Hari sabtu dini hari, Dave telah memanggil Teddy untuk mengecek kembali semua perlengkapannya.


“Semua barang-barangku sudah kamu pastikan siap ya Ted?” tanya Dave memastikan.


“Tenang saja, Mr. Anda paling tau bagaimana kerja saya!” ucap Teddy sedikit jumawa dan hanya disenyumin smirk oleh Dave.
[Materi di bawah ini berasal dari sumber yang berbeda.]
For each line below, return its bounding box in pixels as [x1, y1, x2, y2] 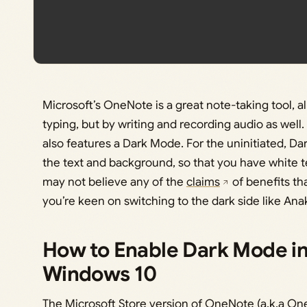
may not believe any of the [42, 174, 186, 189]
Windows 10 [42, 260, 157, 287]
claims [186, 174, 220, 189]

“Sudah kamu pastikan Karen dan nanny nya siap juga ya?”


“Sudah, Mr.”


“Kamu siapin 1 Alphard untuk Karen dan nanny nya dan jangan kau campur dengan penumpang lainnya!” perintah Dave sembari merapihkan pakaian yang dikenakannya.


“Siap, Mr!” jawab Teddy.


Setelah itu Teddy meninggalkan kamar Dave dengan mengawasi para asisten yang tengah membawakan koper-koper berisi barang kebutuhan Dave selama di villa. Sementara itu, sambil menunggu waktu sholat subuh, dia tengah menatap pekerjaan melalui macbook nya.


Pikirannya seperti tidak sedang fokus pada macbook yang ada di hadapannya.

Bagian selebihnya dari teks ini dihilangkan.